Coloca-se para começar, e eu penso "Se ele te visse assim, diria que não funciona!"; e sorrio por dentro. As opiniões são sempre um dado subjectivo, e pondero se não é isso o que me fascina na arte.
Mas isso agora não interessa, o que interessa é Electra ali no palco, numa prolongada repetição de movimentos a descrever oitos no chão, a deixar gavetas curiosamente abertas atrás de si, a desnudar as costas para ser vista como é - costas nuas sempre me impressionaram, será que ela sabe? Quase me sinto manipulada!
E em Electra encontro uma imagem que traz saudade: ela ajeita o seu cabelo com a mesma perfeição e insistência com que Baush fumava cigarros. Uma ocorrência durante toda a peça, como um gesto que nunca foi realmente acabado, nem nunca recomeça realmente do zero.

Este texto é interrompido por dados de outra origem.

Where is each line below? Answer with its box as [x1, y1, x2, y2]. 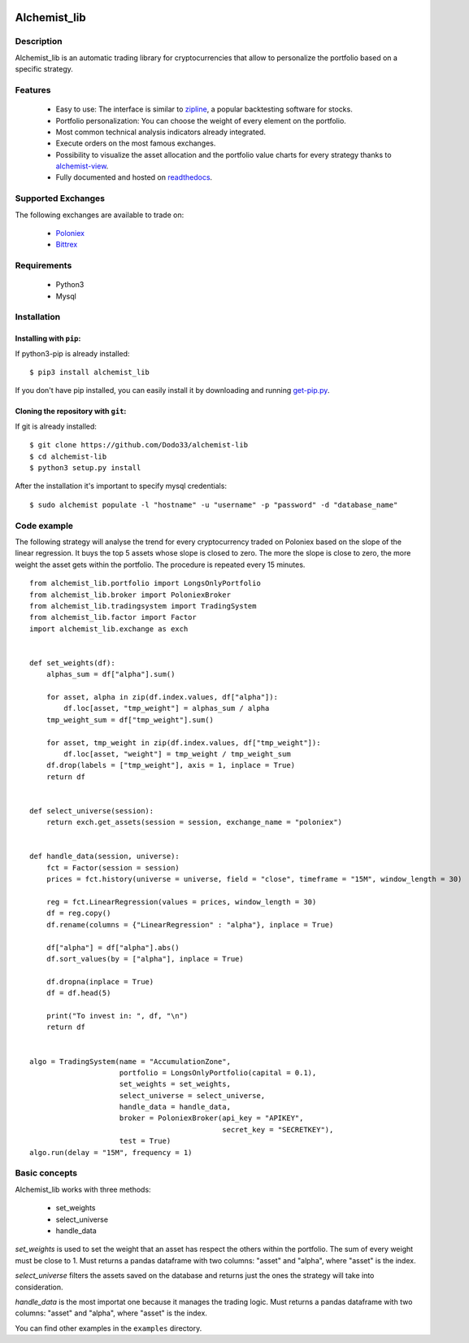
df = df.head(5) [46, 988, 111, 998]
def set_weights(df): [29, 658, 115, 667]
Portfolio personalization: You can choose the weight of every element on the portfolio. [55, 116, 347, 125]
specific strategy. [15, 64, 73, 74]
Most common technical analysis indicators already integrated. [55, 127, 266, 137]
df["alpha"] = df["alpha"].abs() [46, 943, 180, 952]
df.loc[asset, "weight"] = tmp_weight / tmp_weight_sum [63, 749, 292, 758]
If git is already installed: [15, 421, 98, 431]
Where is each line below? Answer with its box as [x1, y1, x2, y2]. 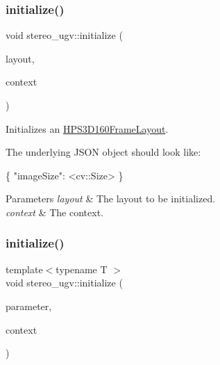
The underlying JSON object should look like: [6, 145, 201, 159]
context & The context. [6, 204, 103, 219]
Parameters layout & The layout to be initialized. [6, 191, 216, 206]
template [6, 261, 43, 276]
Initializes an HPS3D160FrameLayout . [6, 121, 169, 136]
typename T [56, 261, 108, 276]
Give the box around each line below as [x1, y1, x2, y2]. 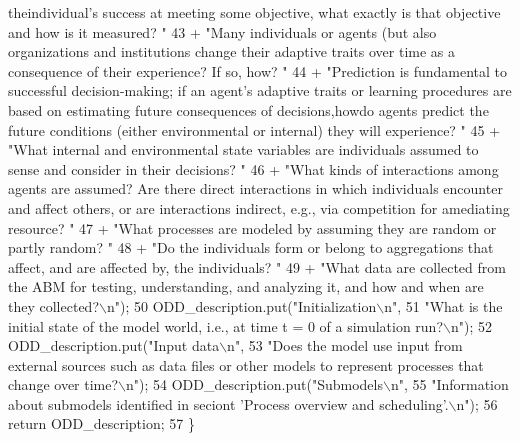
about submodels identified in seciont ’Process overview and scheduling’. [8, 393, 449, 414]
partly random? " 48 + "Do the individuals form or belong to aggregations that [8, 237, 494, 258]
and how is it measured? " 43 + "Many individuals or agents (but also [8, 21, 437, 42]
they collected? [8, 295, 99, 316]
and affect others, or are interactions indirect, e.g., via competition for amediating [8, 197, 510, 218]
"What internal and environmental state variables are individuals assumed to [8, 139, 479, 160]
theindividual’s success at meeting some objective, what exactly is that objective [8, 2, 501, 22]
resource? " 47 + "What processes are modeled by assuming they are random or [8, 217, 497, 238]
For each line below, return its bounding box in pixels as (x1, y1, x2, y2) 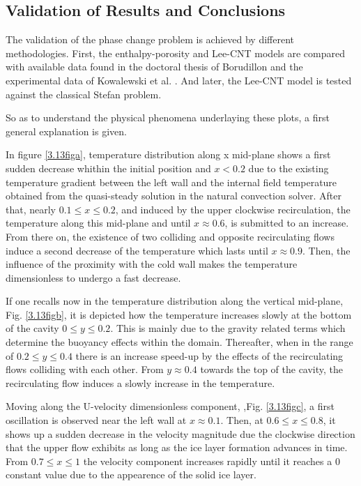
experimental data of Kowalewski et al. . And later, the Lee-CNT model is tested (6, 73, 352, 87)
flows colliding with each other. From (6, 362, 164, 377)
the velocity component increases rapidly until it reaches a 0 (83, 453, 340, 468)
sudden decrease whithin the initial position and (6, 160, 211, 175)
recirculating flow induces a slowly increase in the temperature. (6, 375, 275, 390)
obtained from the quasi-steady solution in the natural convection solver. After (6, 188, 341, 203)
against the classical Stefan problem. (6, 86, 162, 101)
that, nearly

Posso talvez atrever-me a defini-la, no geral, como seccionária e atenciosa aos ângulos, persistente na sua postura altiva, nunca se dando completamente ao público. Óbvia mas não demais; repetitiva mas não demais. Um tudo que persiste sempre sem ser nunca demais; dá vontade de descobrir o que se passa realmente, o que está por trás de cada gesto! O cabelo e as mãos, sempre. Um ser que nunca se assume mas que por mais que não aceite, permanece, renascendo em si a cada momento. E num momento pensei que nos fosse atirar com a cadeira como prova de superioridade da sua figura, na expressão insegura, e rendendo-se à insegurança não o faz. O tal ser que não se assume! O eco da respiração pelo palco adentro a fazer-se ouvir pelo teatro fora. A maturidade ilimitada em cada gesto contraria a fragilidade que a assalta e a que nunca se entrega. E no fim, termina sóbria, agarrada a quem é, sem se deixar levar pelo que nega assumir.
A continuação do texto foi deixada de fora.